In the usual case, exhaustion serves the purpose of developing the record for review on appeal, encourages parents and the local school district to work together to formulate an individualized plan for a child's education, and allows the education agencies to apply their expertise and correct their own mistakes. Furthermore, private placement and reimbursement for private school tuition are available to remedy violations of the IDEA. Compensatory education also is available.

Id. (quoting Beth V. by Yvonne V. v. Carroll, 87 F.3d 80, 89 (3d Cir. 1996) (internal citations omitted).

Plaintiffs in this case have not exhausted their available administrative remedies to bring a claim under the IDEA. As Plaintiffs' claims under Section 504 arise out of an alleged violation of the IDEA and request relief that is available under the IDEA, similar exhaustion is required for that claim as well. See, e.g., id.; B.D., 130 F. Supp. 2d at 426. As a result, both Counts One and Three will be dismissed for a lack of subject matter jurisdiction, without prejudice to Plaintiffs' right to administratively exhaust their claims.

E. State Law Claims

Finally, having dismissed all claims over which this Court had original jurisdiction, the Court declines to exercise supplemental jurisdiction over Plaintiffs' state law claims in Counts Four and Five. Under 28 U.S.C. § 1367(c), "[t]he district courts may decline to exercise supplemental jurisdiction over a [state law] claim . . . if the district court has dismissed all claims over which it has original jurisdiction." § 1367(c). As a general rule, absent exceptional circumstances, "jurisdiction [over claims based on state law] should be declined where the federal claims are no longer viable." Shaffer v. Albert Gallatin Area Sch. Dist., 730 F.2d 910, 912 (3d Cir. 1984); see also Borough of West Mifflin v. Lancaster, 45 F.3d 780, 788 (3d Cir. 1995) ("where the claim over which the district court has original jurisdiction is dismissed before trial, the district court must decline to decide the pendent state claims unless considerations of judicial economy, convenience, and fairness to the parties provide an affirmative justification for doing so").

In the case currently before the Court, the Plaintiffs' claims for violation of the New Jersey Law Against Discrimination and common law breach of contract do not implicate the "considerations of judicial economy, convenience and fairness to the parties" that would provide the appropriate justification for maintaining jurisdiction over the claims.

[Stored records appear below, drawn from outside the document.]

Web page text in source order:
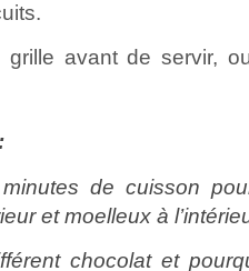
grille avant de servir,
de cuisson
et moelleux à
chocolat et
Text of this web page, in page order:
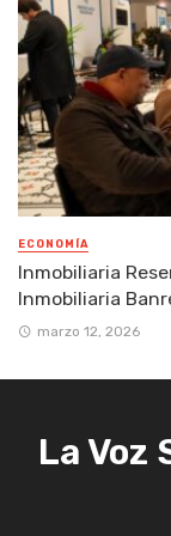
ECONOMÍA
Inmobiliaria
Inmobiliaria
marzo 12, 2026
La Voz

Id. Since the Defendants' motion comes at such an early time in the litigation, prior to any discovery or other pretrial practice, there is no justification for retaining jurisdiction sufficient to overcome the presumption that this Court "must decline to decide the pendent state claims." Id.

III. Conclusion

For the reasons discussed above, the Court will grant the Defendants' motion to dismiss in full. Specifically, the Court will: (1) dismiss Count One of the Plaintiffs' Complaint with prejudice as to the individually named Defendants and without prejudice as to the Egg Harbor Township Board of Education for lack of subject matter jurisdiction; (2) dismiss Count Two of the Plaintiffs' Complaint with prejudice as to all Defendants for failure to state a claim upon which relief may be granted; (3) dismiss Count Three of the Plaintiffs' Complaint with prejudice as to all individually named Defendants and without prejudice as to the Egg Harbor Township Board of Education for lack of subject matter jurisdiction; (4) dismiss Count Four of the Plaintiffs' Complaint without prejudice as to all Defendants for lack of federal jurisdiction; and (5) dismiss Count Five of the Plaintiffs' Complaint without prejudice as to all Defendants for lack of federal jurisdiction. The accompanying Order will be entered.